═══ RECORDED INFORMATION
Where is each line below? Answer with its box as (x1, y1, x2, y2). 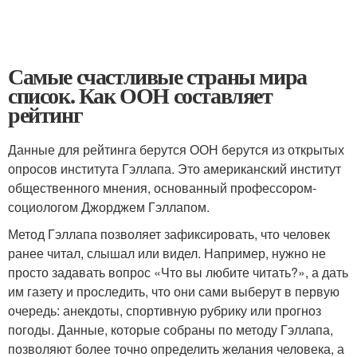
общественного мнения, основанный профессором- (8, 178, 316, 197)
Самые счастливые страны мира (8, 59, 307, 92)
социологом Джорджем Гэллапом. (8, 197, 210, 216)
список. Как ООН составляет (8, 78, 273, 112)
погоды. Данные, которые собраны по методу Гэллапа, (8, 320, 333, 339)
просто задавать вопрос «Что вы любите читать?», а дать (8, 262, 348, 281)
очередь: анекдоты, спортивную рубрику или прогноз (8, 300, 321, 320)
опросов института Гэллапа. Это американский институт (8, 159, 341, 178)
══════
BRIEF: Return only and exactly the lines from the one that contains "просто задавать вопрос" through the final line of the material above.

RESPONSE:
просто задавать вопрос «Что вы любите читать?», а дать (8, 262, 348, 281)
очередь: анекдоты, спортивную рубрику или прогноз (8, 300, 321, 320)
опросов института Гэллапа. Это американский институт (8, 159, 341, 178)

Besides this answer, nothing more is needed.